The preliminary calculations for designing a profile for an earth dam are simple and will here be illustrated by an example. Let us assume the following values:
a. Central height of dam, 100 ft.
b. Maximum depth of water, 90 ft., with surface 10 ft. below crest of dam.
c. Effective head, 90 ft.
d. Weight of water, 62.5 lbs. per cu. ft.
e. Weight of material, 125 lbs. per cu. ft.
f. Coefficient of friction, 1.00, or equal to the weight.

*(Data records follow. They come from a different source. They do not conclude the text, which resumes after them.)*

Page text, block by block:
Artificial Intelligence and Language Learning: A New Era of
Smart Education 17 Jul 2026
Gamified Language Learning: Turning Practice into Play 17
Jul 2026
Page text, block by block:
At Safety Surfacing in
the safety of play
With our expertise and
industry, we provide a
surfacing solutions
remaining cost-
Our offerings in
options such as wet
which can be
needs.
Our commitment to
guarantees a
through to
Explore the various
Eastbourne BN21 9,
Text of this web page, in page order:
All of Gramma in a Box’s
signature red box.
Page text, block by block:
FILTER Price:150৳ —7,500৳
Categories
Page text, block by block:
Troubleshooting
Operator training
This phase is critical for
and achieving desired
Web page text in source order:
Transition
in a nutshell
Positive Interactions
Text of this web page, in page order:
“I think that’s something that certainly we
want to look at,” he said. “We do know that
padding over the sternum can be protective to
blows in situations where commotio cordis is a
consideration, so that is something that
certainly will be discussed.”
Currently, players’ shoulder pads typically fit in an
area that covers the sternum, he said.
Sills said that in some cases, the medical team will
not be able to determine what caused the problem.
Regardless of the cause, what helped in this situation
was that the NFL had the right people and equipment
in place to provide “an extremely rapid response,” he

g. Factor of safety against sliding, 10.
The width corresponding to the vertical pressure of 1 ft. is,
| 62.5 × 10 | = 5 ft. |
| 125 |
FIG. 19.–GRAPHICAL INTERPRETATION OF STUDIES OF BOARD OF EXPERTS
ON THE ORIGINAL EARTH PORTION OF THE NEW CROTON DAM.
The hydrostatic pressure per square foot at 90 ft. depth is,
62.5 × 90 = 5,625 lbs.
The dam, having a factor of safety of 10, must present a resistance of,
5,625 × 10 = 56,250 lbs.,
or 28 tons per square foot.
The theoretical width of bank corresponding to 90 ft. head and a factor of 10 is shown by the dotted triangle (A-B-B) to be 450 ft., ([B, Fig. 19]) with slopes 2½ on 1.

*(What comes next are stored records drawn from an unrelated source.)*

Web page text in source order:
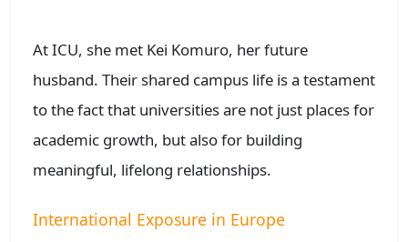
At ICU, she met Kei Komuro, her future
husband. Their shared campus life is a testament
to the fact that universities are not just places for
academic growth, but also for building
meaningful, lifelong relationships.
International Exposure in Europe
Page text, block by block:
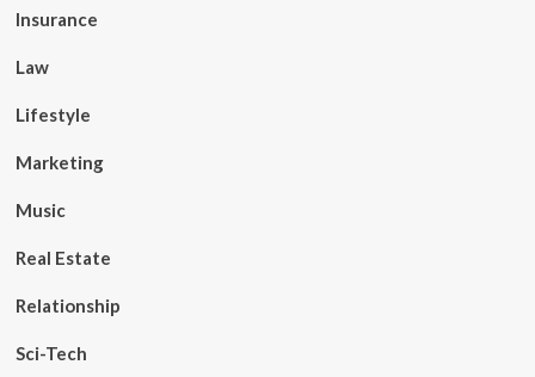
Insurance
Law
Lifestyle
Marketing
Music
Real Estate
Relationship
Sci-Tech
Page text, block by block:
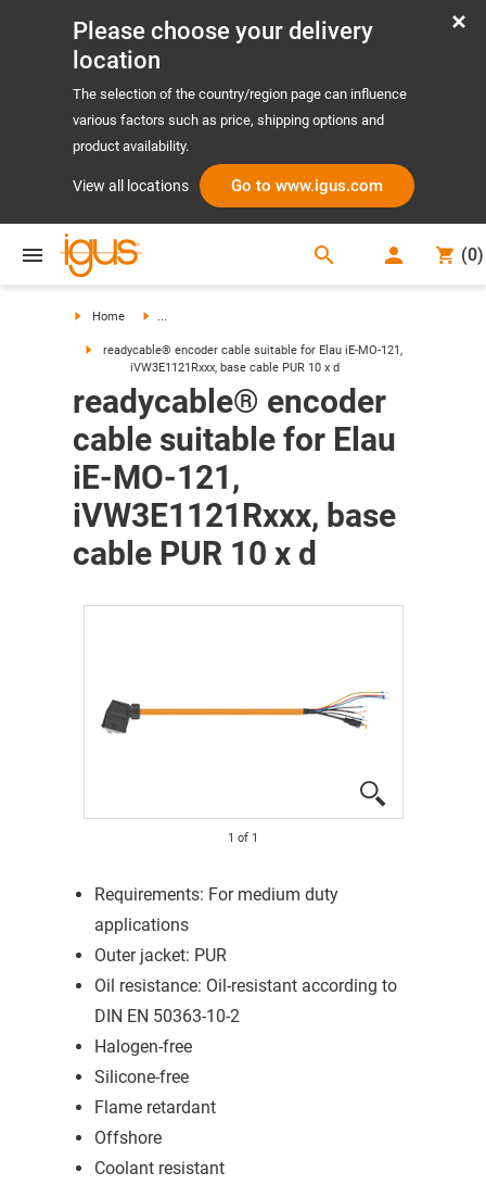
Please choose your delivery
location
The selection of the country/region page can influence
various factors such as price, shipping options and
product availability.
View all locations Go to www.igus.com
search (0)
Home ...
readycable® encoder cable suitable for Elau iE-MO-121,
iVW3E1121Rxxx, base cable PUR 10 x d
readycable® encoder
cable suitable for Elau
iE-MO-121,
iVW3E1121Rxxx, base
cable PUR 10 x d
1 of 1
Requirements: For medium duty
applications
Outer jacket: PUR
Oil resistance: Oil-resistant according to
DIN EN 50363-10-2
Halogen-free
Silicone-free
Flame retardant
Offshore
Coolant resistant
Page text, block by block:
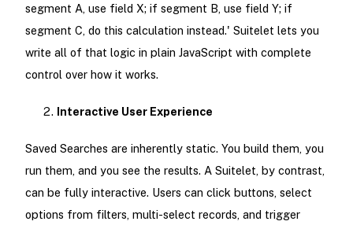
segment A, use field X; if segment B, use field Y; if
segment C, do this calculation instead.' Suitelet lets you
write all of that logic in plain JavaScript with complete
control over how it works.
Interactive User Experience
Saved Searches are inherently static. You build them, you
run them, and you see the results. A Suitelet, by contrast,
can be fully interactive. Users can click buttons, select
options from filters, multi-select records, and trigger
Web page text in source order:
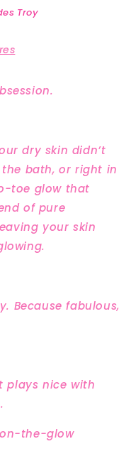
Troy
dry skin didn’t
the bath, or right in
toe glow that
of pure
your skin
Because fabulous,
plays nice with
on-the-glow

To this must be added the width due to the height of crest above the water surface in the reservoir and the width of crest.
The former would be,
2 (2½ × 10) = 50 ft.,
and the latter by Trautwine’s rule,
| 2 + 2√ | 100 | = 22 ft., |
giving a total base width of 522 ft.
Let us now assume that the slope of saturation may be 35 ft. per 100 ft. We observe that this intersects the base 40 ft. within the outer toe of the bank slope. If the plane of saturation was 33 ft. per 100, it would just reach the outer toe. It would be advisable to enlarge this section by adding a 10-ft. berm at the 50-ft. level, having a slope not less than 3 on 1 for the up-stream face, and two 15-ft. berms on the down-stream face, having slopes 2½ on 1. The additional width of base due to these modifications in our profile amounts to 65 ft., giving a total base width of 587 ft., and increasing the factor of safety from 10 to 13. It should be remembered that if the bank becomes saturated this factor of safety may be reduced 50%, the coefficient of moist clay being 0.50.

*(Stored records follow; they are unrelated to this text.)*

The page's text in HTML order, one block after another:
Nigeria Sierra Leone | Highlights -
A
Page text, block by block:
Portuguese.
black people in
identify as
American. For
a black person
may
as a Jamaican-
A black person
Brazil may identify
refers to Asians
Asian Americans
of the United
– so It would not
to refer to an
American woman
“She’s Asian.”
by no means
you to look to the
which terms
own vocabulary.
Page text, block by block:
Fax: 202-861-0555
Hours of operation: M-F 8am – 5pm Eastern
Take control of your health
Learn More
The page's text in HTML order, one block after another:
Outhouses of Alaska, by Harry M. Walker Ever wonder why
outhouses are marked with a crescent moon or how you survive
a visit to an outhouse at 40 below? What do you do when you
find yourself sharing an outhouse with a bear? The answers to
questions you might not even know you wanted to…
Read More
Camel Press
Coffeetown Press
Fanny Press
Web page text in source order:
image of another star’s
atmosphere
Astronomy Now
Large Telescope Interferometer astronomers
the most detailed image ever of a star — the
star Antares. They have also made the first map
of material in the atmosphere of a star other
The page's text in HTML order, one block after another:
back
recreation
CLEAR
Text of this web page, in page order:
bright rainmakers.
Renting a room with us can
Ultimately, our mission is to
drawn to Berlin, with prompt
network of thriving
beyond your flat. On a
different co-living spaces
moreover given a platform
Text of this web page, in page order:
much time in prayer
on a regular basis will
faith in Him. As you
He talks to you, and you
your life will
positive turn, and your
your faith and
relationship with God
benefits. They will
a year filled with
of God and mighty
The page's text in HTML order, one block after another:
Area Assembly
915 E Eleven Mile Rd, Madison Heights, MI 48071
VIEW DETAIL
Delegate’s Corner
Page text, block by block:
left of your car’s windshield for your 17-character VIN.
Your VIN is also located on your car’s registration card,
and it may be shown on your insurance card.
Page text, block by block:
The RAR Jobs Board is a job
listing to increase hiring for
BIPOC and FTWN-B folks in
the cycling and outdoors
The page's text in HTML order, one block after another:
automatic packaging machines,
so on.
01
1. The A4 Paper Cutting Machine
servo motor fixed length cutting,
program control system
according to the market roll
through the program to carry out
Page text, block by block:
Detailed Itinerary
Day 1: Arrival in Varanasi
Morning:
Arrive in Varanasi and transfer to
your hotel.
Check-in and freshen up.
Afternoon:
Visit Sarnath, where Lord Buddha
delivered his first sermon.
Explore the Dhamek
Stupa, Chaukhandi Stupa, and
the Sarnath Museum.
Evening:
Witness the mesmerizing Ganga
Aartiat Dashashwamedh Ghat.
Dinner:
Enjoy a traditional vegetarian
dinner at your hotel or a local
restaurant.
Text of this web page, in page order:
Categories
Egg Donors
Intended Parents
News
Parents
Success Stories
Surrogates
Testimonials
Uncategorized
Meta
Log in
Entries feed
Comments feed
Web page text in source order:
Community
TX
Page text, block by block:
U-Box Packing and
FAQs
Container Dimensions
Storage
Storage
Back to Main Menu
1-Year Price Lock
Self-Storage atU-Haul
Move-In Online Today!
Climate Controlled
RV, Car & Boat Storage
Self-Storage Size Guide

The loss of head due to a core wall of masonry, as designed for the New Croton Dam, was assumed by the board of experts to be 21 ft., or 17% of the depth of water in full reservoir. It has been stated by several authorities that the primary object of a masonry core wall is to afford a water-tight cut-off to any water of percolation which may reach it through the upper half of the embankment. It appears that absolute water-tightness in the core wall is not obtained, although the core walls of the Croton dams are said to be “the very best quality of rubble masonry that can be made.”
Mr. W. W. Follett, who is reported to have had considerable experience in building earth dams, and who has made some valuable suggestions thereupon, is emphatic in saying,
that the junction of earth and masonry forms a weak point, that either a puddle or masonry core in an earthen dam is an element of weakness rather than strength.
He also thinks the usual manner of segregating and depositing materials different in density and weight, and thus subject to different amounts of settlement, as bad a form of construction as could be devised.
Core walls may prevent “free passage of water” and “excessive seepage,” but are nevertheless of doubtful expediency.